(Collected data entries)
══════
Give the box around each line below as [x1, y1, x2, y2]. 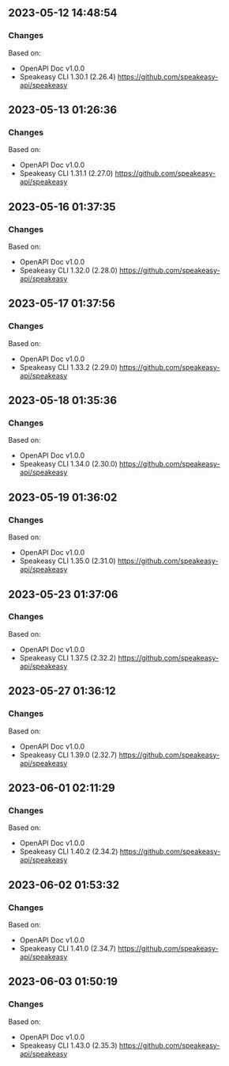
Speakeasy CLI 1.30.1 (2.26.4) [19, 71, 116, 82]
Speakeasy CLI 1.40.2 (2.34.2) [19, 847, 118, 856]
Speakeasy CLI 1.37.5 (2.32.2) [19, 653, 117, 662]
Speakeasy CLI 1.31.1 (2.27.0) [19, 169, 114, 178]
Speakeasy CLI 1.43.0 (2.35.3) [19, 1041, 118, 1050]
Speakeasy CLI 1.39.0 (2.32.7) [19, 750, 118, 760]
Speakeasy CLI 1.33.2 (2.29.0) [19, 362, 118, 371]
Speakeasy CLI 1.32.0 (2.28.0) [19, 265, 118, 276]
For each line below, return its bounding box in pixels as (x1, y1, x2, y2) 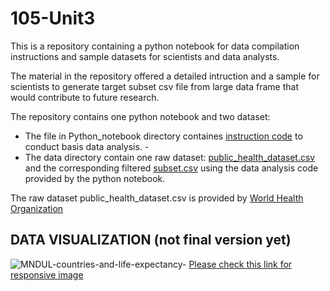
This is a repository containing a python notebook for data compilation (10, 40, 300, 52)
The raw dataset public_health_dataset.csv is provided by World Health (10, 192, 304, 204)
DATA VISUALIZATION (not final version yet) (10, 232, 292, 249)
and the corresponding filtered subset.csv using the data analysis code (24, 162, 319, 174)
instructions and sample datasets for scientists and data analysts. (10, 50, 280, 62)
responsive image (10, 268, 84, 281)
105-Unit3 (10, 7, 96, 30)
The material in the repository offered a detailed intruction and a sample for (10, 70, 320, 82)
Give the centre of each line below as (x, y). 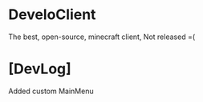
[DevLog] (40, 69)
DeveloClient (52, 15)
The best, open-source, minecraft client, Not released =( (102, 37)
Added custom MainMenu (51, 91)
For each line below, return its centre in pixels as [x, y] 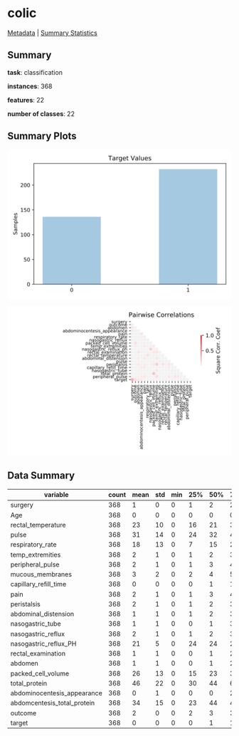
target [19, 722]
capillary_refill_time [38, 584]
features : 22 [26, 100]
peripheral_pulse [35, 564]
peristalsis [25, 604]
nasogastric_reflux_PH [43, 643]
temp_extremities [36, 554]
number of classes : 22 [41, 114]
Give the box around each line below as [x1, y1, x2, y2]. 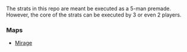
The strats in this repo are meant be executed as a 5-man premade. [6, 5, 171, 12]
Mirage [14, 40, 33, 47]
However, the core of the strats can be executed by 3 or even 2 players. [6, 11, 182, 18]
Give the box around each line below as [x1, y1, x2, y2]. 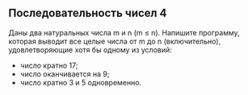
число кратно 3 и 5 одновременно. [19, 77, 142, 87]
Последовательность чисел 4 [8, 6, 167, 20]
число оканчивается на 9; [19, 68, 110, 79]
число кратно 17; [19, 60, 78, 70]
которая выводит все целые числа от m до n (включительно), [8, 36, 221, 46]
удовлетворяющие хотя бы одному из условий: [8, 44, 172, 55]
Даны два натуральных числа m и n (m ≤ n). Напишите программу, [8, 27, 240, 37]
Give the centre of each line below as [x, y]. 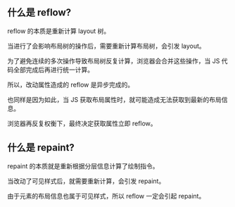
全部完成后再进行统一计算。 [53, 70]
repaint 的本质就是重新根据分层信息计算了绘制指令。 [83, 166]
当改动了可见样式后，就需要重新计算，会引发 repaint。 [86, 181]
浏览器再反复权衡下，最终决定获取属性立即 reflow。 [82, 123]
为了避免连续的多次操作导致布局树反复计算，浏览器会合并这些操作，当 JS [114, 61]
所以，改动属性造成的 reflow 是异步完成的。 [71, 84]
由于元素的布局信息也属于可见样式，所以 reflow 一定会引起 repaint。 [106, 196]
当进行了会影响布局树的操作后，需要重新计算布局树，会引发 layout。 [106, 46]
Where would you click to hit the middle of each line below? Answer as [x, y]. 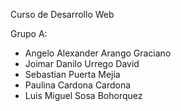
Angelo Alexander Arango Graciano [98, 53]
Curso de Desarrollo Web [62, 14]
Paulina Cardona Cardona [78, 85]
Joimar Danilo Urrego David [82, 63]
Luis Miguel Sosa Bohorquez [83, 95]
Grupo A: [29, 33]
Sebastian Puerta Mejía [72, 74]
══════
● Work task: Using the records above, report each line with the string "executed".

● Task solution:
The strats in this repo are meant be executed as a 5-man premade. [6, 5, 171, 12]
However, the core of the strats can be executed by 3 or even 2 players. [6, 11, 182, 18]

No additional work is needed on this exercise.